Save Me the Plums - Ruth Reichl Page 0,87
He stopped talking to stare, transfixed, at a menu tacked to a bright-green shutter.
“What is it?” I asked.
“A three-course menu for only twelve euros.”
I headed for the door. “We have to try it.”
“No!” Bill hung back, reluctant. “You know it’s going to be like the hotel I just left: too small, too noisy, and very uncomfortable.”
“What do we have to lose? It’s barely noon. We can always have a second lunch. And a third.”
As we stood outside arguing, the waitress pounced. “Venez, venez, vous ne le regretterez pas,” she said, herding us inexorably into the small restaurant.
She handed Bill the wine list. He handed it back. “Just water, please.” I watched as a curiously avid expression crossed the woman’s face. What could it mean?
“Je vous propose…” she began, with the French waiter’s classic opening line. Mid-sentence, she stopped herself and snatched the menus from our hands. “I will bring you lunch,” she announced. “You will be happy. Ça va?”
It was not really a question.
“Accras de poisson!” she sang out, setting fragile little fish fritters on the table. “I brought also the compote of tomatoes.” She set another dish down. “You must, simply must, taste this. The chef makes even the balsamic vinegar himself.”
Next she offered a plate containing two fluffy clouds. “Cervelle de veau.” She said the words with great pride and watched us take the first bites, her mouth turned up in a small, satisfied smile. It seemed impossible that anyone had managed to coax calf’s brains into this airy substance. “Christophe seeks out his own special suppliers,” she said proudly. “He uses nothing but the best. You know he used to work with three-star chef Anne-Sophie Pic.”

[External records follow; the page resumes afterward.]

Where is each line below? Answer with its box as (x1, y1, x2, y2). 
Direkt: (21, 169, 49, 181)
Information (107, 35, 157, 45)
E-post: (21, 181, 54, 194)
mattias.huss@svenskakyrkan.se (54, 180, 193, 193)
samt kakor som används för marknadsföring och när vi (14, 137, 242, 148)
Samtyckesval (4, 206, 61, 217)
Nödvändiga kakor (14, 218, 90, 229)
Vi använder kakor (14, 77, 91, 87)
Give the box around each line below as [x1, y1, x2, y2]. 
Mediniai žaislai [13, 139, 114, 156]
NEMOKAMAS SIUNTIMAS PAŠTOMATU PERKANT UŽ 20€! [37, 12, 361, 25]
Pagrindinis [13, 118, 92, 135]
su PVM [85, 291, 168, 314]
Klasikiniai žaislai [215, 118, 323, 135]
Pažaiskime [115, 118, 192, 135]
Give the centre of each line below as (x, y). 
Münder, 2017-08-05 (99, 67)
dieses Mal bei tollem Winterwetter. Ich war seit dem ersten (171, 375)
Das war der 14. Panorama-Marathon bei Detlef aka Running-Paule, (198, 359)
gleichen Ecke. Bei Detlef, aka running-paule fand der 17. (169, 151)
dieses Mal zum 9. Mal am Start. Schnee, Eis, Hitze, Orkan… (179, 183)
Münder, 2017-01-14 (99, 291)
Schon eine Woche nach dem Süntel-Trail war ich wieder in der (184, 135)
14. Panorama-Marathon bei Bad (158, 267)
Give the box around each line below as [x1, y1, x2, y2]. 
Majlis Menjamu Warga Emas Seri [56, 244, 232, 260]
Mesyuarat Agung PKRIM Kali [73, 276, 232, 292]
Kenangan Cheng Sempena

“Are you sure the menu said twelve euros?” I whispered to Bill; the waitress was now heading toward us, bearing a platter of hanger steaks. Setting it down, she forked meat onto our plates, then added a pile of chickpea pancakes. “Nobody, but nobody, makes panisses like Christophe,” she said happily.
I looked at Bill. “Have you ever read the M.F.K. Fisher story that begins, ‘That early spring I met a young servant in northern Burgundy who was almost fanatical about food, like a medieval woman possessed by the devil’?”
“No.”
“It’s about a waitress who takes such pride in her chef that at one point she says, ‘Any trout is glad, truly glad, to be prepared by Monsieur Paul.’ The food is superb, but as course follows course, Fisher begins to fear for her life.”
The restaurant was starting to fill up, and Bill looked over at the waitress as she stood at a nearby table, decanting a bottle of wine with quick economical gestures. “I think,” he said speculatively, “that she watched us arguing over the menu and decided we must be impoverished tourists, counting our pennies. When we declined wine, she knew she was right. She’s proud of her chef, proud of French food, and this is a private act of patriotism. She’s trying to seduce us with food. I haven’t had this experience in years, but it used to happen all the time when I was hitchhiking around Europe.”
“I remember that!” I was thinking of a meal in a small restaurant in Florence when I was twenty and another in Tours a few years later. People would lean in to tell me what to order and to share their favorite dishes. And every once in a while a chef would simply start feeding me, a point of pride because I was so new to the food. It was a generosity that was not reserved for restaurants. Once, stranded at Heathrow because of a canceled connection, the girl who’d been sitting next to me on the plane took me home to stay with her family. They were lovely people with a large house in Wimbledon, and I ended up staying a few days. Those things never happen when you travel on the excess express. The more stars in your itinerary, the less likely you are to find the real life of another country. I’d forgotten how money becomes a barrier insulating you from ordinary life.
Later, as I was writing about Paris, I wished there was some way to tell that waitress how her generosity had changed our trip. She’d opened the door to the Paris we’d forgotten, reminded us how it felt to be young, hopeful, and open to possibility. Reminded us how exciting it was to abandon security and run toward the life that is waiting.